It is understandable to feel overburdened and even despondent given the inflation, recession, and other events taking place in the world. You can experience a cycle of anxiety, with your heart thumping continuously and thoughts running through your mind.
But to counter it, according to a recent study from Ohio State University, showing kindness can actually lessen depression symptoms.
Compared to the other two therapeutic approaches, only an act of kindness, according to research co-author David Cregg, allows people to feel connected.
People frequently experience anxiety. It's normal to feel worried before giving a presentation or starting your first job. It's also typical to feel gloomy after a breakup and want to binge Netflix. However, people who experience anxiety and despair more severely may experience more severe mental health issues.
Daily activities like going to school or even leaving the house might be made more difficult by anxiety. You may experience specific anxiety, such as while boarding a flight or using an elevator, or you may experience general worry.
Anxiety can cause nausea, dizziness, a rapid heartbeat, persistent thoughts, and even panic attacks.
Another mood condition that can have a significant impact on a person's life and interfere with daily activities is depression. Massive sadness, emptiness, and even hopelessness can accompany depression. It can also lead to weariness and make one feel easily irritated and upset. Physical symptoms like headaches or muscle discomfort may result from it.
"Social connection is one of the ingredients of life most strongly associated with wellbeing. Performing acts of kindness seem to be one of the best ways to promote those connections," Cregg said in a news release.
The purpose of the study, which was just published in The Journal of Positive Psychology, was to explore ways to reduce depression symptoms. According to the research, performing a good deed helped people relax and forget about their anxiety and depression.
"We often think that people with depression have enough to deal with, so we don’t want to burden them by asking them to help others. But these results run counter to that," said Ohio State professor and co-author of the study Jennifer Cheavens.
People with depression and anxiety may find that being kind to others and attending to their needs makes them feel better about themselves.
They gathered 122 volunteers in central Ohio who had mild to moderate signs of stress, anxiety, and depression. Following the introduction, the participants were separated into three groups.

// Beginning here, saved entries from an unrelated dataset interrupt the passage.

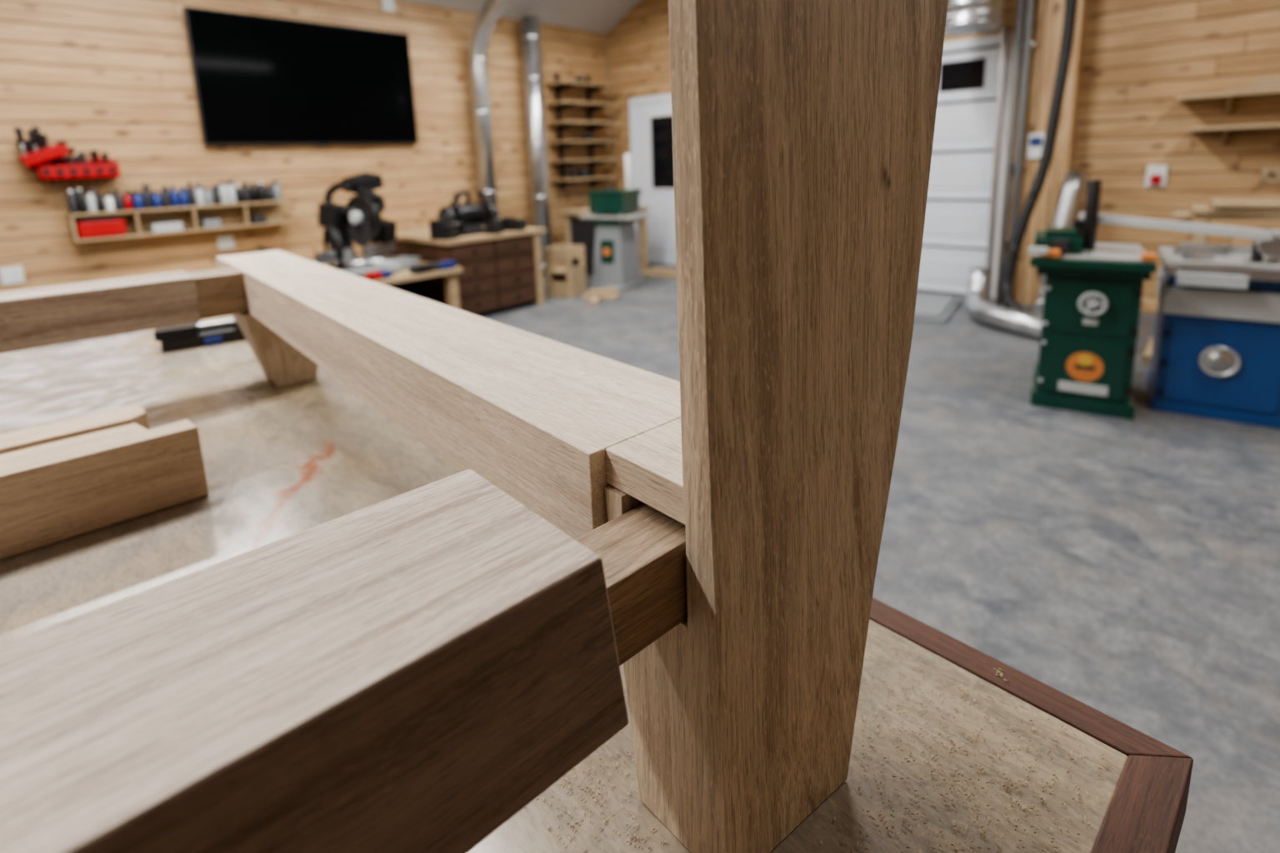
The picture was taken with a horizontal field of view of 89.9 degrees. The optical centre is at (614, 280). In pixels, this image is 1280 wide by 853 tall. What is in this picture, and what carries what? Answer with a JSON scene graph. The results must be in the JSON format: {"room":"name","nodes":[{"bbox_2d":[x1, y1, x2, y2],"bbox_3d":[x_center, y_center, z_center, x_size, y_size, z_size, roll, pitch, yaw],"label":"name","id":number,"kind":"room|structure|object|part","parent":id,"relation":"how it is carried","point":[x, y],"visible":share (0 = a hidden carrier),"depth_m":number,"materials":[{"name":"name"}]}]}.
{"room":"woodworking shop","nodes":[
{"label":"woodworking shop","id":0,"kind":"room"},
{"bbox_2d":[0,0,610,291],"bbox_3d":[-3.196,-1.085,5.586,0.120,2.990,9.205,8,14,43],"label":"wall","id":1,"kind":"structure","parent":0,"point":[112,77],"depth_m":5.34,"materials":[{"name":"brown wood"}]},
{"bbox_2d":[0,265,24,284],"bbox_3d":[-4.251,-0.038,4.525,0.016,0.120,0.120,8,14,43],"label":"wall outlet","id":2,"kind":"object","parent":1,"relation":"attached to","point":[11,275],"visible":1,"depth_m":4.52,"materials":[{"name":"white plastic"}]},
{"bbox_2d":[13,126,120,184],"bbox_3d":[-3.915,-0.903,4.600,0.226,0.395,0.536,8,14,43],"label":"tool rack","id":3,"kind":"object","parent":1,"relation":"attached to","point":[52,163],"visible":1,"depth_m":4.54,"materials":[{"name":"red plastic"}]},
{"bbox_2d":[66,200,289,242],"bbox_3d":[-3.447,-0.501,5.193,0.169,0.205,1.480,8,14,43],"label":"cubby shelf","id":4,"kind":"object","parent":1,"relation":"attached to","point":[237,215],"visible":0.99,"depth_m":5.20,"materials":[{"name":"brown wood"}]},
{"bbox_2d":[76,215,266,239],"bbox_3d":[-3.489,-0.475,5.134,0.135,0.142,1.270,8,14,43],"label":"supplies","id":5,"kind":"object","parent":4,"relation":"in","point":[87,228],"visible":1,"depth_m":4.80,"materials":[{"name":"red plastic"}]},
{"bbox_2d":[66,180,281,214],"bbox_3d":[-3.454,-0.697,5.152,0.137,0.193,1.463,8,14,43],"label":"bottles","id":6,"kind":"object","parent":4,"relation":"on","point":[77,203],"visible":0.99,"depth_m":5.06,"materials":[{"name":"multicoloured plastic"}]},
{"bbox_2d":[216,234,234,249],"bbox_3d":[-3.314,-0.331,5.470,0.016,0.120,0.120,8,14,43],"label":"wall outlet","id":7,"kind":"object","parent":1,"relation":"attached to","point":[224,242],"visible":1,"depth_m":5.46,"materials":[{"name":"white plastic"}]},
{"bbox_2d":[182,5,418,145],"bbox_3d":[-2.723,-1.784,5.842,0.072,1.085,1.920,8,14,43],"label":"television","id":8,"kind":"object","parent":1,"relation":"attached to","point":[259,80],"visible":1,"depth_m":5.69,"materials":[{"name":"black plastic"}]},
{"bbox_2d":[381,0,394,11],"bbox_3d":[-2.215,-2.713,6.285,0.016,0.120,0.120,8,14,43],"label":"wall outlet","id":9,"kind":"object","parent":1,"relation":"attached to","point":[387,5],"visible":1,"depth_m":6.28,"materials":[{"name":"white plastic"}]},
{"bbox_2d":[468,0,509,208],"bbox_3d":[-1.071,-1.953,6.568,1.410,2.696,0.204,8,14,43],"label":"duct","id":10,"kind":"object","parent":1,"relation":"attached to","point":[491,10],"visible":0.95,"depth_m":6.85,"materials":[{"name":"metal"}]},
{"bbox_2d":[545,73,619,189],"bbox_3d":[-0.389,-1.878,8.099,0.329,1.420,0.920,8,14,43],"label":"wall shelving","id":11,"kind":"object","parent":1,"relation":"attached to","point":[591,87],"visible":0.99,"depth_m":8.02,"materials":[{"name":"brown wood"}]},
{"bbox_2d":[605,33,614,189],"bbox_3d":[-0.040,-1.784,8.700,0.030,2.990,0.030,8,14,43],"label":"trim","id":12,"kind":"structure","parent":1,"relation":"attached to","point":[606,34],"depth_m":8.59,"materials":[{"name":"brown wood"}]},
{"bbox_2d":[402,0,639,33],"bbox_3d":[-0.085,-3.224,2.061,9.020,2.375,9.205,8,14,43],"label":"ceiling","id":13,"kind":"structure","parent":0,"point":[597,16],"depth_m":7.63,"materials":[{"name":"paint"}]},
{"bbox_2d":[481,261,1279,852],"bbox_3d":[0.076,0.881,2.819,8.980,0.120,9.205,8,14,43],"label":"floor","id":14,"kind":"structure","parent":0,"point":[1130,569],"depth_m":2.18,"materials":[{"name":"concrete"}]},
{"bbox_2d":[310,253,462,309],"bbox_3d":[-2.507,0.219,5.156,1.700,0.530,1.940,8,14,43],"label":"workbench","id":15,"kind":"object","parent":14,"relation":"on","point":[451,282],"visible":0.07,"depth_m":5.16,"materials":[{"name":"brown wood"}]},
{"bbox_2d":[314,172,420,278],"bbox_3d":[-2.034,-0.461,5.104,0.742,0.787,1.062,8,14,43],"label":"saw","id":16,"kind":"object","parent":15,"relation":"on","point":[360,222],"visible":0.95,"depth_m":5.05,"materials":[{"name":"grey paint"}]},
{"bbox_2d":[355,260,455,280],"bbox_3d":[-1.678,-0.058,4.847,0.136,0.060,1.060,8,14,43],"label":"clutter","id":17,"kind":"object","parent":15,"relation":"on","point":[419,268],"visible":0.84,"depth_m":4.96,"materials":[{"name":"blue plastic"}]},
{"bbox_2d":[372,225,546,316],"bbox_3d":[-1.536,-0.130,6.289,1.480,0.730,1.070,8,14,43],"label":"workbench","id":18,"kind":"object","parent":14,"relation":"on","point":[502,272],"visible":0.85,"depth_m":5.78,"materials":[{"name":"brown wood"}]},
{"bbox_2d":[429,190,526,239],"bbox_3d":[-1.253,-0.616,5.768,0.428,0.392,0.915,8,14,43],"label":"grinder","id":19,"kind":"object","parent":18,"relation":"on","point":[452,222],"visible":1,"depth_m":5.72,"materials":[{"name":"black metal"}]},
{"bbox_2d":[520,15,551,276],"bbox_3d":[-0.901,-1.524,7.531,0.224,2.969,0.224,8,14,43],"label":"duct","id":20,"kind":"object","parent":14,"relation":"on","point":[530,37],"visible":0.78,"depth_m":7.40,"materials":[{"name":"silver metal"}]},
{"bbox_2d":[544,244,586,298],"bbox_3d":[-0.495,-0.103,6.557,0.300,0.500,0.300,3,12,26],"label":"crate","id":21,"kind":"object","parent":14,"relation":"on","point":[562,280],"visible":1,"depth_m":6.48,"materials":[{"name":"beige wood"}]},
{"bbox_2d":[0,315,1193,852],"bbox_3d":[-1.184,0.734,0.784,2.066,1.003,2.500,-11,14,-40],"label":"worktable","id":22,"kind":"object","parent":14,"relation":"on","point":[1142,794],"depth_m":0.55,"materials":[{"name":"brown wood"}]},
{"bbox_3d":[-0.841,0.266,0.764,0.475,0.102,0.065,-11,14,-40],"label":"wood offcut strip","id":23,"kind":"part","parent":22,"relation":"part of","materials":[{"name":"beige wood"}]},
{"bbox_2d":[0,419,208,559],"bbox_3d":[-0.769,0.274,0.717,0.520,0.098,0.082,-11,14,-40],"label":"wooden beam","id":24,"kind":"structure","parent":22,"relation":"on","point":[56,492],"depth_m":0.79,"materials":[{"name":"brown wood"}]},
{"bbox_2d":[153,315,245,352],"bbox_3d":[-1.057,0.130,1.677,0.230,0.055,0.122,-9,12,-32],"label":"clamp","id":25,"kind":"object","parent":22,"relation":"on","point":[192,335],"visible":0.66,"depth_m":1.62,"materials":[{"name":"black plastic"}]},
{"bbox_2d":[0,0,948,852],"bbox_3d":[-0.910,0.011,0.463,1.820,0.719,1.517,-11,14,-40],"label":"frame","id":26,"kind":"object","parent":22,"relation":"on","point":[412,671],"visible":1,"depth_m":0.35,"materials":[{"name":"brown wood"}]},
{"bbox_3d":[-1.306,0.125,0.801,1.324,0.083,0.127,-11,14,-40],"label":"cross rail","id":27,"kind":"part","parent":26,"relation":"part of","materials":[{"name":"brown wood"}]},
{"bbox_3d":[-0.692,0.126,1.335,0.151,0.158,0.128,-11,14,-40],"label":"leg","id":28,"kind":"part","parent":26,"relation":"part of","materials":[{"name":"brown wood"}]},
{"bbox_3d":[-0.534,0.263,-0.070,1.327,0.098,0.124,-11,14,-40],"label":"cross rail","id":29,"kind":"part","parent":26,"relation":"part of","materials":[{"name":"brown wood"}]},
{"bbox_3d":[-0.390,0.061,0.956,0.167,0.083,1.476,-11,14,-40],"label":"long rail","id":30,"kind":"part","parent":26,"relation":"part of","materials":[{"name":"brown wood"}]},
{"bbox_3d":[0.131,-0.024,0.430,0.284,0.719,0.109,-11,14,-40],"label":"leg","id":31,"kind":"part","parent":26,"relation":"part of","materials":[{"name":"brown wood"}]},
{"bbox_2d":[21,411,1108,852],"bbox_3d":[-0.314,0.324,0.619,0.826,0.001,1.134,-11,14,-40],"label":"wood shavings","id":32,"kind":"object","parent":22,"relation":"on","point":[869,737],"visible":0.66,"depth_m":0.43},
{"bbox_2d":[582,287,619,304],"bbox_3d":[-0.113,0.149,6.274,0.369,0.078,0.390,-4,11,-10],"label":"pile","id":33,"kind":"object","parent":14,"relation":"on","point":[594,297],"visible":1,"depth_m":6.31,"materials":[{"name":"brown wood"}]},
{"bbox_2d":[559,205,649,269],"bbox_3d":[-0.094,-0.491,7.800,0.680,0.780,0.870,8,14,43],"label":"bench","id":34,"kind":"object","parent":14,"relation":"on","point":[577,231],"visible":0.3,"depth_m":7.62,"materials":[{"name":"brown wood"}]},
{"bbox_2d":[579,154,651,291],"bbox_3d":[0.020,-0.636,6.855,0.640,1.400,0.520,4,12,29],"label":"machine","id":35,"kind":"object","parent":14,"relation":"on","point":[616,264],"visible":1,"depth_m":6.74,"materials":[{"name":"grey paint"}]},
{"bbox_2d":[640,267,676,277],"bbox_3d":[0.600,-0.104,7.542,0.612,0.060,0.300,3,12,26],"label":"scrap","id":36,"kind":"object","parent":14,"relation":"on","point":[654,272],"visible":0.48,"depth_m":7.49,"materials":[{"name":"beige wood"}]},
{"bbox_2d":[914,294,960,323],"bbox_3d":[2.478,0.205,5.486,0.760,0.055,0.840,5,13,35],"label":"floor mat","id":37,"kind":"object","parent":14,"relation":"on","point":[930,308],"visible":0.51,"depth_m":5.25,"materials":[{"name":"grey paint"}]},
{"bbox_2d":[965,170,1087,339],"bbox_3d":[3.042,-0.238,4.786,0.734,1.105,1.265,5,13,35],"label":"duct","id":38,"kind":"object","parent":14,"relation":"on","point":[977,307],"visible":0.66,"depth_m":4.92,"materials":[{"name":"silver metal"}]},
{"bbox_2d":[1000,0,1078,313],"bbox_3d":[3.168,-1.349,4.774,0.490,3.285,0.224,-9,12,-32],"label":"hose","id":39,"kind":"object","parent":14,"relation":"on","point":[1071,6],"visible":0.98,"depth_m":4.84,"materials":[{"name":"black rubber"}]},
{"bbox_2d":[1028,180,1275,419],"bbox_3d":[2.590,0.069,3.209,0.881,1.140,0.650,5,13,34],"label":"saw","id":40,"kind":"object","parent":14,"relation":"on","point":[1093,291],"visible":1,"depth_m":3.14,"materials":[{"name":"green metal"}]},
{"bbox_2d":[1142,198,1279,364],"bbox_3d":[3.867,0.059,3.462,1.450,0.969,0.510,8,14,43],"label":"stack","id":41,"kind":"object","parent":14,"relation":"on","point":[1234,209],"visible":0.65,"depth_m":3.63,"materials":[{"name":"brown wood"}]},
{"bbox_2d":[1145,229,1279,429],"bbox_3d":[3.107,0.186,3.042,0.820,0.930,0.655,6,13,37],"label":"machine","id":42,"kind":"object","parent":14,"relation":"on","point":[1216,351],"visible":1,"depth_m":3.00,"materials":[{"name":"metal"}]},
{"bbox_2d":[607,0,1279,313],"bbox_3d":[3.127,-2.444,5.556,8.980,5.185,0.120,8,14,43],"label":"wall","id":43,"kind":"structure","parent":0,"point":[1138,56],"depth_m":4.81,"materials":[{"name":"brown wood"}]},
{"bbox_2d":[629,93,676,264],"bbox_3d":[0.613,-1.258,8.113,1.080,2.120,0.119,8,14,43],"label":"door","id":44,"kind":"structure","parent":43,"relation":"in","point":[651,124],"depth_m":8.22,"materials":[{"name":"white paint"}]},
{"bbox_2d":[917,26,1013,298],"bbox_3d":[2.406,-1.104,6.404,2.640,2.300,0.099,8,14,43],"label":"door","id":45,"kind":"structure","parent":43,"relation":"in","point":[962,230],"depth_m":5.70,"materials":[{"name":"white paint"}]},
{"bbox_2d":[995,0,1035,304],"bbox_3d":[3.272,-1.521,5.170,0.140,3.500,0.142,8,14,43],"label":"vertical conduit","id":46,"kind":"object","parent":43,"relation":"attached to","point":[1027,46],"visible":0.82,"depth_m":5.19,"materials":[{"name":"silver metal"}]},
{"bbox_2d":[945,0,1004,34],"bbox_3d":[2.797,-2.674,4.956,0.450,1.400,0.450,8,14,43],"label":"drum","id":47,"kind":"object","parent":46,"relation":"attached to","point":[963,17],"visible":0.75,"depth_m":4.90,"materials":[{"name":"silver metal"}]},
{"bbox_2d":[1026,132,1045,158],"bbox_3d":[3.422,-1.094,5.199,0.120,0.200,0.030,8,14,43],"label":"thermostat","id":48,"kind":"object","parent":43,"relation":"attached to","point":[1035,141],"visible":0.86,"depth_m":5.20,"materials":[{"name":"white plastic"}]},
{"bbox_2d":[995,0,1087,304],"bbox_3d":[3.482,-1.583,5.185,0.450,3.600,0.185,8,14,43],"label":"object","id":49,"kind":"structure","parent":43,"relation":"attached to","point":[1047,20],"depth_m":5.14,"materials":[{"name":"brown wood"}]},
{"bbox_2d":[1145,165,1168,186],"bbox_3d":[4.103,-0.792,4.851,0.120,0.160,0.045,8,14,43],"label":"wall switch","id":50,"kind":"object","parent":43,"relation":"attached to","point":[1156,176],"visible":1,"depth_m":4.84,"materials":[{"name":"white plastic"}]},
{"bbox_2d":[1176,75,1279,146],"bbox_3d":[4.763,-1.085,3.958,1.960,0.447,0.299,8,14,43],"label":"shelf","id":51,"kind":"object","parent":43,"relation":"attached to","point":[1270,85],"visible":1,"depth_m":4.31,"materials":[{"name":"brown wood"}]},
{"bbox_2d":[1259,165,1279,184],"bbox_3d":[4.556,-0.718,4.353,0.230,0.120,0.144,8,14,43],"label":"wall hook","id":52,"kind":"object","parent":43,"relation":"attached to","point":[1269,174],"visible":1,"depth_m":4.43,"materials":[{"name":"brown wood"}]}
]}

Two of the three groups underwent cognitive behavioural therapy (CBT) to reduce depressive symptoms, while the third group concentrated on social interaction and cognitive revaluation. The CBT group received therapy interventions, while the social group was instructed to schedule social activities on two days each week.
To identify negative thought patterns and investigate how they could lessen despair and anxiety, each participant wrote down their symptoms and kept a record of them for two days each week.
The third group was told to practise acts of kindness twice a week. "Big or small activities that benefit others or make others happy, usually at some cost to you in terms of time or resources," were defined as showing an act of kindness.
Some people prepared treats for their pals, drove friends somewhere, or even sent sweet notes to their housemates.
For five weeks, all individuals adhere to their instructions before being tested again. Researchers from the study checked with each participant to determine the efficacy of each strategy.
The outcome showed that after ten weeks, depression and anxiety symptoms had decreased in all three groups, demonstrating a positive response to their therapeutic strategies.